RECORDS PROVIDED:

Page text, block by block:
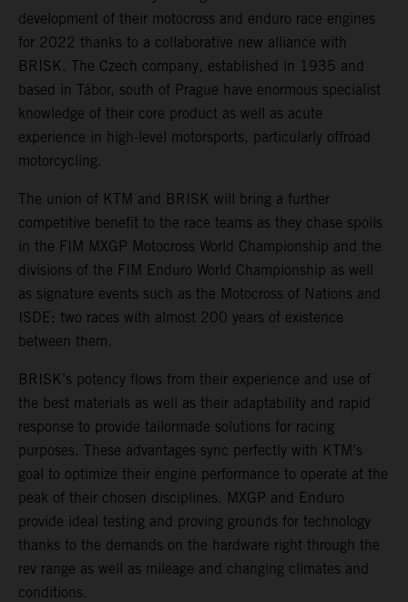
development of their motocross and enduro race engines
for 2022 thanks to a collaborative new alliance with
BRISK. The Czech company, established in 1935 and
based in Tábor, south of Prague have enormous specialist
knowledge of their core product as well as acute
experience in high-level motorsports, particularly offroad
motorcycling.
The union of KTM and BRISK will bring a further
competitive benefit to the race teams as they chase spoils
in the FIM MXGP Motocross World Championship and the
divisions of the FIM Enduro World Championship as well
as signature events such as the Motocross of Nations and
ISDE; two races with almost 200 years of existence
between them.
BRISK’s potency flows from their experience and use of
the best materials as well as their adaptability and rapid
response to provide tailormade solutions for racing
purposes. These advantages sync perfectly with KTM’s
goal to optimize their engine performance to operate at the
peak of their chosen disciplines. MXGP and Enduro
provide ideal testing and proving grounds for technology
thanks to the demands on the hardware right through the
rev range as well as mileage and changing climates and
conditions.
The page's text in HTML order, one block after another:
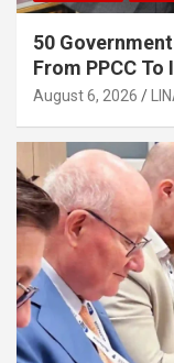
50
From PPCC
August 6, 2026
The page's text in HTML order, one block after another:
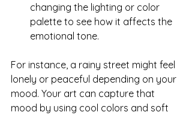
changing the lighting or color
palette to see how it affects the
emotional tone.
For instance, a rainy street might feel
lonely or peaceful depending on your
mood. Your art can capture that
mood by using cool colors and soft
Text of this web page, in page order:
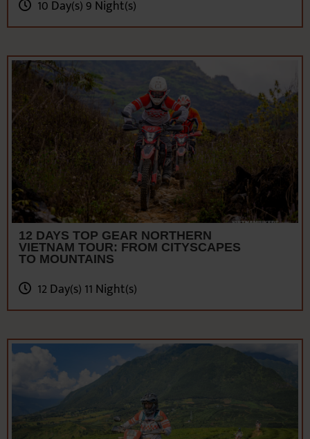
12 DAYS TOP GEAR NORTHERN
VIETNAM TOUR: FROM CITYSCAPES
TO MOUNTAINS
12 Day(s) 11 Night(s)
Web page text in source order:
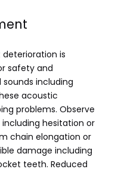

WORK INSTRUCTIONS: No pictures go in the copy. Set down all the data exactly.

WRITTEN SOLUTION:
Page text, block by block:
development of their motocross and enduro race engines
for 2022 thanks to a collaborative new alliance with
BRISK. The Czech company, established in 1935 and
based in Tábor, south of Prague have enormous specialist
knowledge of their core product as well as acute
experience in high-level motorsports, particularly offroad
motorcycling.
The union of KTM and BRISK will bring a further
competitive benefit to the race teams as they chase spoils
in the FIM MXGP Motocross World Championship and the
divisions of the FIM Enduro World Championship as well
as signature events such as the Motocross of Nations and
ISDE; two races with almost 200 years of existence
between them.
BRISK’s potency flows from their experience and use of
the best materials as well as their adaptability and rapid
response to provide tailormade solutions for racing
purposes. These advantages sync perfectly with KTM’s
goal to optimize their engine performance to operate at the
peak of their chosen disciplines. MXGP and Enduro
provide ideal testing and proving grounds for technology
thanks to the demands on the hardware right through the
rev range as well as mileage and changing climates and
conditions.
The page's text in HTML order, one block after another:
50
From PPCC
August 6, 2026
The page's text in HTML order, one block after another:
changing the lighting or color
palette to see how it affects the
emotional tone.
For instance, a rainy street might feel
lonely or peaceful depending on your
mood. Your art can capture that
mood by using cool colors and soft
Text of this web page, in page order:
12 DAYS TOP GEAR NORTHERN
VIETNAM TOUR: FROM CITYSCAPES
TO MOUNTAINS
12 Day(s) 11 Night(s)
Web page text in source order:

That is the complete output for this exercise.